How do AI scribes for healthcare work?

MD here. AI scribes are flooding the healthcare sector. Can anyone explain how these AI scribes work? My understanding is that a transcribing software will transcribe the conversation and then the GPT will summarize the note based on the prompt. Are all these companies using the same formula? What differentiates one AI scribe from another? Is it fair to assume that most companies are building the AI scribe on Microsoft Azure as they offer a BAA?

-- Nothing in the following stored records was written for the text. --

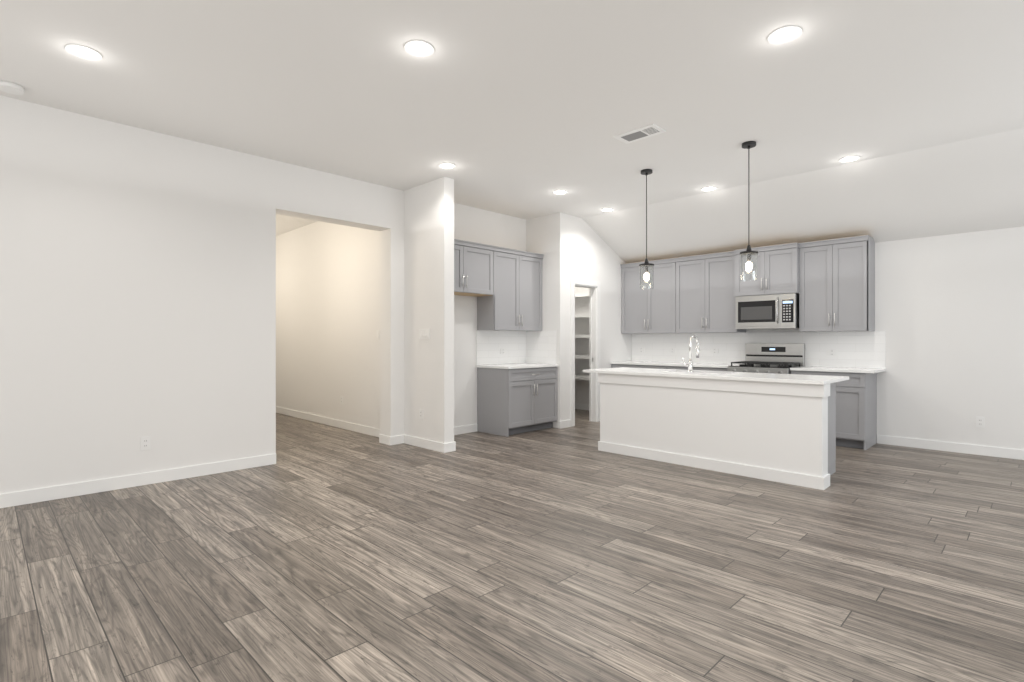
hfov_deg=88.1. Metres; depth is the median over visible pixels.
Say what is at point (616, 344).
wall
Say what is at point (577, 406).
baseboard
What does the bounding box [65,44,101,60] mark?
recessed light
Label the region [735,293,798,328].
microwave
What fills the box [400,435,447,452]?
baseboard
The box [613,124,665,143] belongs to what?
ceiling vent
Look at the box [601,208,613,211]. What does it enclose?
recessed light
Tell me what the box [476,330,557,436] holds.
base cabinet
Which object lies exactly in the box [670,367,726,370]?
base cabinet
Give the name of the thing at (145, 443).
outlet
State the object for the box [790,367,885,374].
countertop
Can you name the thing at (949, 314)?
wall
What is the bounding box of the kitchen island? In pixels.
[583,367,848,489]
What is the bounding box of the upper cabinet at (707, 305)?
[680,251,745,332]
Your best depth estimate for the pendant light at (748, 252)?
4.92 m
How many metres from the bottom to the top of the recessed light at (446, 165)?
0.006 m
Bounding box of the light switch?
[419,329,429,338]
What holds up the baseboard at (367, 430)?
attached to the wall at (327, 312)
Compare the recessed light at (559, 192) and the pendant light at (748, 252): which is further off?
the recessed light at (559, 192)
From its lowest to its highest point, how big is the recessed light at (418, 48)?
0.006 m
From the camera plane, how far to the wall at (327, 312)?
7.21 m
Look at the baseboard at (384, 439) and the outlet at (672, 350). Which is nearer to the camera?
the baseboard at (384, 439)
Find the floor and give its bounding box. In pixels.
[0,409,1023,681]
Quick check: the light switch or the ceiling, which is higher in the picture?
the ceiling
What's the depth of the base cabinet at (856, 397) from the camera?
6.17 m
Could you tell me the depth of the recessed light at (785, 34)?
3.17 m
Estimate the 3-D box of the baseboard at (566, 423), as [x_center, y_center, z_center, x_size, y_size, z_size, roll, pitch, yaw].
[0.759,1.198,7.646,0.039,0.105,0.246,0,0,45]
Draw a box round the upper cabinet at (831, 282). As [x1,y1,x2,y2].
[799,235,874,331]
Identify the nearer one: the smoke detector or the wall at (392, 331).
the smoke detector
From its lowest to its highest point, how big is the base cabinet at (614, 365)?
0.885 m
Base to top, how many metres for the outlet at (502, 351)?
0.072 m
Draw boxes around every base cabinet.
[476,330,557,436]
[610,363,669,368]
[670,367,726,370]
[791,371,876,449]
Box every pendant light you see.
[639,169,653,288]
[740,141,757,280]
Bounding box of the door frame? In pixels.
[570,278,600,426]
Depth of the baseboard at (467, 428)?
7.16 m
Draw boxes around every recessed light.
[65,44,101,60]
[404,40,433,56]
[438,163,455,168]
[553,190,567,194]
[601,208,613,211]
[701,186,716,190]
[768,26,801,43]
[839,156,859,161]
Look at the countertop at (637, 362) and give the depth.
7.83 m
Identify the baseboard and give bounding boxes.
[0,453,275,507]
[276,407,395,442]
[376,431,391,444]
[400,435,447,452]
[448,441,455,450]
[454,424,476,434]
[558,419,570,428]
[575,403,588,409]
[877,435,1023,459]
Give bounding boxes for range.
[727,343,804,373]
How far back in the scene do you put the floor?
2.88 m
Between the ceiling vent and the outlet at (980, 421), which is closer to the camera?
the ceiling vent
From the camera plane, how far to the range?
7.08 m
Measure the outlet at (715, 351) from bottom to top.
0.072 m
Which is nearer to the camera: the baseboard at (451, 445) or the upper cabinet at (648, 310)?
the baseboard at (451, 445)
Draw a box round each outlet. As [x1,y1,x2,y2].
[141,436,150,449]
[500,349,505,353]
[669,348,675,352]
[711,349,718,353]
[827,350,836,355]
[976,417,984,427]
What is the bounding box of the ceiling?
[0,0,1023,263]
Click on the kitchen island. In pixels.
(775, 427)
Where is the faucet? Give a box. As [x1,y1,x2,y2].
[682,335,698,372]
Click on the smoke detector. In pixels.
(11, 87)
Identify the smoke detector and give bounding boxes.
[0,81,24,94]
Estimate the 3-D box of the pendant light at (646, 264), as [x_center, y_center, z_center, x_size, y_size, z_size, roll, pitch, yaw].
[1.453,-1.202,5.718,0.158,1.274,0.158,0,0,45]
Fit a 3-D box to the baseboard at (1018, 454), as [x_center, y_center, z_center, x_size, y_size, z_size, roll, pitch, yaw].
[6.108,1.198,4.832,4.646,0.105,0.014,0,0,45]
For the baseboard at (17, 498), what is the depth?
4.51 m
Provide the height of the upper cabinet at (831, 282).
1.115 m
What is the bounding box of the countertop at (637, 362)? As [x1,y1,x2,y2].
[626,359,738,366]
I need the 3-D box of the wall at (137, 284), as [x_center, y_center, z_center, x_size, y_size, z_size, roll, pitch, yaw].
[-3.088,-0.320,4.880,0.240,3.140,9.370,0,0,45]
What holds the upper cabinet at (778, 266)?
attached to the wall at (949, 314)
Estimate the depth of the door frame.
8.19 m
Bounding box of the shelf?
[575,293,588,379]
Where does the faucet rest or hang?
on the kitchen island
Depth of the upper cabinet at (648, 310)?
8.28 m
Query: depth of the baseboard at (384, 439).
6.42 m
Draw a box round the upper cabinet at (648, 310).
[620,259,679,333]
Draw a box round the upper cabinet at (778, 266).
[732,243,799,298]
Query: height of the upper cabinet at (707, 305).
1.115 m
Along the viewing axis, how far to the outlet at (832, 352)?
6.80 m
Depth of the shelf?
9.16 m
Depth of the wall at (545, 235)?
7.64 m
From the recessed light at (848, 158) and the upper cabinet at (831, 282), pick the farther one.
the upper cabinet at (831, 282)
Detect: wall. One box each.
[0,95,525,493]
[276,177,453,442]
[380,188,403,435]
[526,212,564,427]
[565,214,631,419]
[575,226,1023,449]
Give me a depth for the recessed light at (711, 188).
6.38 m
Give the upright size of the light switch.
0.118 m

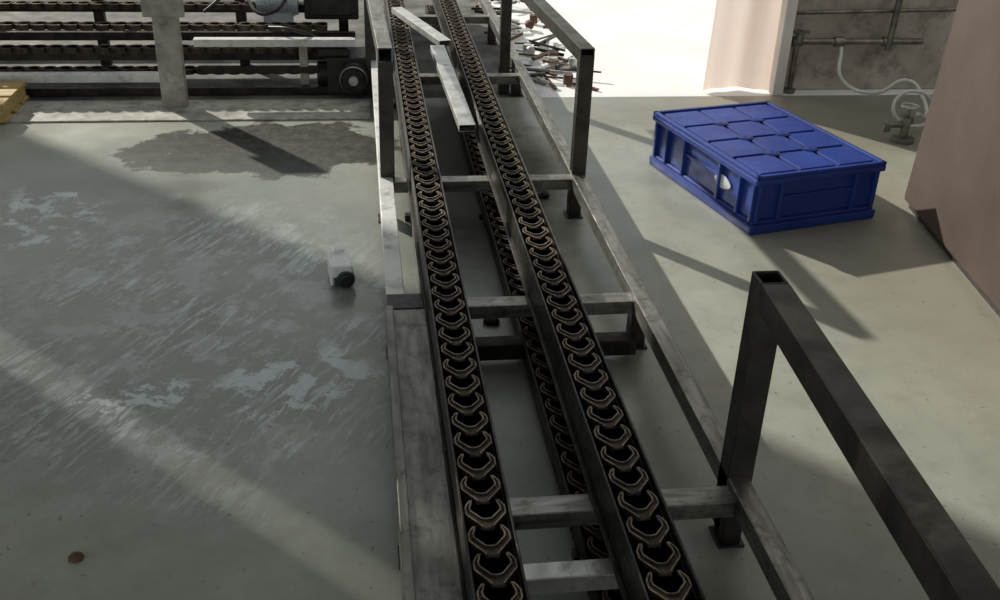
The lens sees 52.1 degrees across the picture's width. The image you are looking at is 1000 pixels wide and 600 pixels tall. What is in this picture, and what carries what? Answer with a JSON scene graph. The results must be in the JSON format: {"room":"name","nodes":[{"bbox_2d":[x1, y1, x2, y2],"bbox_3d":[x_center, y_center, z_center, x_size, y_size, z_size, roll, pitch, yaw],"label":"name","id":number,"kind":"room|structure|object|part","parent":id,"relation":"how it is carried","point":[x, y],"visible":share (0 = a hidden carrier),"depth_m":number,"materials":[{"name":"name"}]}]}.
{"room":"factory floor","nodes":[
{"label":"factory floor","id":0,"kind":"room"},
{"bbox_2d":[0,95,999,599],"bbox_3d":[-0.665,0.989,1.495,13.000,0.200,7.840,-2,29,-7],"label":"floor","id":1,"kind":"structure","parent":0,"point":[192,408],"depth_m":2.86,"materials":[{"name":"grey concrete"}]},
{"bbox_2d":[68,551,83,562],"bbox_3d":[-0.877,0.530,2.114,0.032,0.008,0.033,-2,29,-7],"label":"flake","id":2,"kind":"object","parent":1,"relation":"on","point":[78,556],"visible":1,"depth_m":2.11,"materials":[{"name":"brown"}]},
{"bbox_2d":[7,100,370,122],"bbox_3d":[-4.094,-0.777,4.324,7.040,0.008,0.280,-2,29,-7],"label":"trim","id":3,"kind":"structure","parent":1,"relation":"on","point":[246,110],"depth_m":4.65,"materials":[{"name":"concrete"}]},
{"bbox_2d":[0,81,28,122],"bbox_3d":[-2.692,-0.872,4.501,1.070,0.082,0.360,-2,29,-7],"label":"wooden pallet","id":4,"kind":"object","parent":3,"relation":"on","point":[12,93],"visible":1,"depth_m":4.57,"materials":[{"name":"yellow wood"}]},
{"bbox_2d":[327,244,354,287],"bbox_3d":[-0.504,-0.105,3.235,0.076,0.090,0.150,-5,29,-13],"label":"caster wheel","id":5,"kind":"object","parent":1,"relation":"on","point":[339,264],"visible":1,"depth_m":3.19,"materials":[{"name":"white metal"}]},
{"bbox_2d":[483,318,499,324],"bbox_3d":[-0.025,0.056,3.038,0.052,0.022,0.048,4,28,4],"label":"lump","id":6,"kind":"object","parent":1,"relation":"on","point":[491,321],"visible":0.72,"depth_m":3.02,"materials":[{"name":"black"}]},
{"bbox_2d":[536,190,549,198],"bbox_3d":[0.150,-0.412,3.913,0.075,0.030,0.071,-2,29,-7],"label":"lump","id":7,"kind":"object","parent":1,"relation":"on","point":[542,194],"visible":0.43,"depth_m":3.89,"materials":[{"name":"black"}]},
{"bbox_2d":[364,0,999,599],"bbox_3d":[-0.097,-0.649,3.704,0.789,0.630,6.106,-2,29,-7],"label":"conveyor","id":8,"kind":"object","parent":1,"relation":"on","point":[458,521],"visible":0.91,"depth_m":2.24,"materials":[{"name":"metal"}]},
{"bbox_3d":[-0.619,-1.262,4.869,0.050,0.570,0.050,-2,29,-7],"label":"guard post","id":9,"kind":"part","parent":8,"relation":"part of","materials":[{"name":"metal"}]},
{"bbox_3d":[-0.391,-0.600,3.518,0.050,0.460,0.050,-2,29,-7],"label":"guard post","id":10,"kind":"part","parent":8,"relation":"part of","materials":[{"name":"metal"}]},
{"bbox_3d":[-0.551,-0.964,4.616,0.050,0.050,4.100,-2,29,-7],"label":"rail","id":11,"kind":"part","parent":8,"relation":"part of","materials":[{"name":"grey metal"}]},
{"bbox_3d":[-0.184,0.539,2.148,0.060,0.006,0.070,-2,29,-7],"label":"foot plate","id":12,"kind":"part","parent":8,"relation":"part of","materials":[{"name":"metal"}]},
{"bbox_2d":[391,7,450,46],"bbox_3d":[-0.401,-1.370,5.106,0.060,0.030,0.728,-10,31,-21],"label":"bar","id":13,"kind":"object","parent":8,"relation":"on","point":[420,26],"visible":0.92,"depth_m":5.05,"materials":[{"name":"silver metal"}]},
{"bbox_3d":[-0.148,0.443,2.032,0.107,0.086,1.660,-2,29,-7],"label":"plate","id":14,"kind":"part","parent":8,"relation":"part of","materials":[{"name":"metal"}]},
{"bbox_2d":[430,45,475,131],"bbox_3d":[-0.209,-0.918,4.359,0.065,0.105,0.924,-3,29,-10],"label":"bar","id":15,"kind":"object","parent":8,"relation":"on","point":[464,120],"visible":1,"depth_m":4.27,"materials":[{"name":"silver metal"}]},
{"bbox_3d":[-0.305,-0.623,3.804,0.079,0.027,5.797,-2,29,-7],"label":"drive chain","id":16,"kind":"part","parent":8,"relation":"part of","materials":[{"name":"black metal"}]},
{"bbox_3d":[-0.048,-1.550,5.921,0.045,0.120,0.050,-2,29,-7],"label":"leg","id":17,"kind":"part","parent":8,"relation":"part of","materials":[{"name":"metal"}]},
{"bbox_3d":[0.025,-1.283,4.952,0.050,0.570,0.050,-2,29,-7],"label":"guard post","id":18,"kind":"part","parent":8,"relation":"part of","materials":[{"name":"metal"}]},
{"bbox_3d":[0.080,-1.077,5.049,0.045,0.120,0.050,-2,29,-7],"label":"leg","id":19,"kind":"part","parent":8,"relation":"part of","materials":[{"name":"metal"}]},
{"bbox_3d":[0.078,-1.027,5.076,0.060,0.006,0.070,-2,29,-7],"label":"foot plate","id":20,"kind":"part","parent":8,"relation":"part of","materials":[{"name":"metal"}]},
{"bbox_3d":[-0.052,-0.479,3.919,0.079,0.027,5.797,-2,29,-7],"label":"return chain","id":21,"kind":"part","parent":8,"relation":"part of","materials":[{"name":"black metal"}]},
{"bbox_3d":[-0.015,-0.632,3.841,0.079,0.027,5.797,-2,29,-7],"label":"drive chain","id":22,"kind":"part","parent":8,"relation":"part of","materials":[{"name":"black metal"}]},
{"bbox_3d":[0.272,-0.367,3.742,0.045,0.120,0.050,-2,29,-7],"label":"leg","id":23,"kind":"part","parent":8,"relation":"part of","materials":[{"name":"metal"}]},
{"bbox_3d":[0.270,-0.317,3.769,0.060,0.006,0.070,-2,29,-7],"label":"foot plate","id":24,"kind":"part","parent":8,"relation":"part of","materials":[{"name":"metal"}]},
{"bbox_3d":[0.286,-0.631,3.601,0.050,0.480,0.050,-2,29,-7],"label":"guard post","id":25,"kind":"part","parent":8,"relation":"part of","materials":[{"name":"metal"}]},
{"bbox_3d":[0.391,0.073,2.932,0.045,0.120,0.050,-2,29,-7],"label":"leg","id":26,"kind":"part","parent":8,"relation":"part of","materials":[{"name":"metal"}]},
{"bbox_3d":[0.389,0.124,2.958,0.060,0.006,0.070,-2,29,-7],"label":"foot plate","id":27,"kind":"part","parent":8,"relation":"part of","materials":[{"name":"metal"}]},
{"bbox_3d":[0.239,-0.572,3.941,0.045,0.050,5.850,-2,29,-7],"label":"rail","id":28,"kind":"part","parent":8,"relation":"part of","materials":[{"name":"metal"}]},
{"bbox_3d":[0.495,0.517,2.235,0.060,0.006,0.070,-2,29,-7],"label":"foot plate","id":29,"kind":"part","parent":8,"relation":"part of","materials":[{"name":"metal"}]},
{"bbox_3d":[0.497,0.467,2.208,0.045,0.120,0.050,-2,29,-7],"label":"leg","id":30,"kind":"part","parent":8,"relation":"part of","materials":[{"name":"metal"}]},
{"bbox_3d":[0.508,0.224,2.101,0.055,0.610,0.055,-2,29,-7],"label":"guard post","id":31,"kind":"part","parent":8,"relation":"part of","materials":[{"name":"metal"}]},
{"bbox_2d":[649,101,886,234],"bbox_3d":[1.015,-0.539,3.998,0.556,0.229,0.766,-9,30,-19],"label":"plastic crate","id":32,"kind":"object","parent":1,"relation":"on","point":[762,166],"visible":1,"depth_m":3.79,"materials":[{"name":"blue plastic"}]},
{"bbox_2d":[882,102,919,144],"bbox_3d":[1.795,-0.792,4.583,0.158,0.171,0.100,-2,29,-7],"label":"water tap","id":33,"kind":"object","parent":1,"relation":"on","point":[903,138],"visible":1,"depth_m":4.58,"materials":[{"name":"metal"}]},
{"bbox_2d":[904,0,999,316],"bbox_3d":[1.944,-0.654,2.511,0.773,1.900,2.332,2,28,0],"label":"wall","id":34,"kind":"structure","parent":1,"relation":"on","point":[953,189],"depth_m":3.45,"materials":[{"name":"paint"}]},
{"bbox_2d":[784,0,958,88],"bbox_3d":[2.619,-2.321,4.918,2.400,2.600,0.200,-2,29,-7],"label":"wall","id":35,"kind":"structure","parent":0,"point":[862,66],"depth_m":5.25,"materials":[{"name":"grey concrete"}]},
{"bbox_2d":[703,0,781,89],"bbox_3d":[1.272,-2.141,4.691,0.420,2.390,0.078,-2,29,-7],"label":"curtain","id":36,"kind":"object","parent":35,"relation":"hanging from","point":[744,32],"visible":1,"depth_m":5.15,"materials":[{"name":"beige fabric"}]},
{"bbox_2d":[767,0,797,94],"bbox_3d":[1.433,-2.259,4.720,0.055,2.600,0.320,-2,29,-7],"label":"door frame","id":37,"kind":"structure","parent":35,"relation":"attached to","point":[789,7],"depth_m":5.09,"materials":[{"name":"paint"}]},
{"bbox_2d":[783,0,956,93],"bbox_3d":[1.897,-1.741,4.950,0.860,1.500,0.070,-2,29,-7],"label":"pipes","id":38,"kind":"object","parent":35,"relation":"attached to","point":[798,41],"visible":0.99,"depth_m":5.15,"materials":[{"name":"grey metal"}]},
{"bbox_2d":[837,46,931,127],"bbox_3d":[1.863,-1.032,4.909,0.321,0.205,0.674,-2,29,-7],"label":"garden hose","id":39,"kind":"object","parent":38,"relation":"attached to","point":[922,94],"visible":0.81,"depth_m":4.91,"materials":[{"name":"grey rubber"}]},
{"label":"outside","id":40,"kind":"structure","parent":0,"visible":0},
{"bbox_2d":[478,0,933,96],"bbox_3d":[3.473,-3.682,10.466,8.200,0.196,11.159,-2,29,-7],"label":"ground","id":41,"kind":"structure","parent":40,"point":[644,48],"depth_m":5.99,"materials":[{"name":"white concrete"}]},
{"bbox_2d":[471,0,600,90],"bbox_3d":[0.146,-1.617,6.116,0.543,0.067,2.318,-2,29,-7],"label":"pile","id":42,"kind":"object","parent":41,"relation":"on","point":[551,53],"visible":0.71,"depth_m":5.61,"materials":[{"name":"metal"}]},
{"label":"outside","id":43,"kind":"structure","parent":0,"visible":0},
{"bbox_2d":[0,0,523,100],"bbox_3d":[-5.449,-3.391,9.315,9.799,0.196,11.159,-2,29,-7],"label":"ground","id":44,"kind":"structure","parent":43,"point":[488,53],"depth_m":5.54,"materials":[{"name":"grey concrete"}]},
{"bbox_2d":[0,0,368,108],"bbox_3d":[-2.299,-1.345,4.930,3.290,0.550,1.095,-2,29,-7],"label":"conveyor","id":45,"kind":"object","parent":44,"relation":"on","point":[344,71],"visible":1,"depth_m":4.89,"materials":[{"name":"metal"}]},
{"bbox_3d":[-2.027,-1.403,5.194,0.050,0.420,0.050,-2,29,-7],"label":"leg","id":46,"kind":"part","parent":45,"relation":"part of","materials":[{"name":"metal"}]},
{"bbox_3d":[-2.332,-1.472,5.112,3.180,0.050,0.050,-2,29,-7],"label":"rail","id":47,"kind":"part","parent":45,"relation":"part of","materials":[{"name":"metal"}]},
{"bbox_3d":[-2.411,-1.446,5.011,3.096,0.027,0.079,-2,29,-7],"label":"chain","id":48,"kind":"part","parent":45,"relation":"part of","materials":[{"name":"brown metal"}]},
{"bbox_3d":[-2.389,-1.104,4.925,3.096,0.027,0.079,-2,29,-7],"label":"chain","id":49,"kind":"part","parent":45,"relation":"part of","materials":[{"name":"brown metal"}]},
{"bbox_3d":[-2.373,-1.174,4.786,3.096,0.027,0.079,-2,29,-7],"label":"chain","id":50,"kind":"part","parent":45,"relation":"part of","materials":[{"name":"brown metal"}]},
{"bbox_3d":[-2.285,-1.155,4.832,3.180,0.040,0.030,-2,29,-7],"label":"rail","id":51,"kind":"part","parent":45,"relation":"part of","materials":[{"name":"metal"}]},
{"bbox_3d":[-2.379,-1.288,4.803,3.096,0.027,0.079,-2,29,-7],"label":"chain","id":52,"kind":"part","parent":45,"relation":"part of","materials":[{"name":"brown metal"}]},
{"bbox_3d":[-2.410,-1.413,5.419,3.100,0.050,0.050,-2,29,-7],"label":"rail","id":53,"kind":"part","parent":45,"relation":"part of","materials":[{"name":"metal"}]},
{"bbox_3d":[-2.299,-0.979,4.788,3.130,0.035,0.050,-2,29,-7],"label":"rail","id":54,"kind":"part","parent":45,"relation":"part of","materials":[{"name":"metal"}]},
{"bbox_3d":[-2.299,-1.269,4.906,3.180,0.040,0.030,-2,29,-7],"label":"rail","id":55,"kind":"part","parent":45,"relation":"part of","materials":[{"name":"metal"}]},
{"bbox_3d":[-1.334,-1.426,5.284,0.050,0.420,0.050,-2,29,-7],"label":"leg","id":56,"kind":"part","parent":45,"relation":"part of","materials":[{"name":"metal"}]},
{"bbox_3d":[-1.111,-1.494,5.107,0.200,0.222,0.184,-2,29,-7],"label":"motor","id":57,"kind":"part","parent":45,"relation":"part of","materials":[{"name":"metal"}]},
{"bbox_3d":[-0.948,-1.130,4.950,0.040,0.240,0.040,-2,29,-7],"label":"leg","id":58,"kind":"part","parent":45,"relation":"part of","materials":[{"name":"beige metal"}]},
{"bbox_3d":[-0.818,-1.442,5.350,0.050,0.420,0.050,-2,29,-7],"label":"leg","id":59,"kind":"part","parent":45,"relation":"part of","materials":[{"name":"metal"}]}
]}

Speech β†’ Whisper β†’ Text (Anyone can do that)

Speech β†’ Whisper β†’ GPT-4 β†’ Text (This can do a lot more than just summarize)

Speech β†’ Diarization β†’ Whisper β†’ GPT-4 β†’ Text (Lots of different possibilities here)


Sales call β†’ Diarization β†’ Whisper β†’ GPT-4 (Verifying if certain things were said) β†’ output (Adds a lot of value)


Thanks for breaking it down. What is difficulty level/time cost for creating a service like this? Seems fairly straight forward for someone with the technical expertise (not me).

Code should take less than an hour if you use something like Apps Script or Streamlit (Thanks to GPT-4)

Prompts might take minutes to weeks.

Assuming you want to create a prototype or something for personal use.


You should be able to make a prototype of something like this fairly quickly, but I’d say at least 3 months or so to make something that can stand on it’s own legs.

There’s lots of different services out there doing this, and not all of them are equally legitimate, as stuff like this does require a lot of legal paperwork :sweat_smile:

I’ll call in my buddy @Foxalabs, as he knows more about this stuff than I do.


As a builder in the space since 2019 with Heidi.

It’s easy now to make a toy prototype it’s fairly hard from a product pov to make it truly exceptional and good enough for an every-visit proposition.

Things like templates, personalisation, macros, apps etc. all required to make it viable.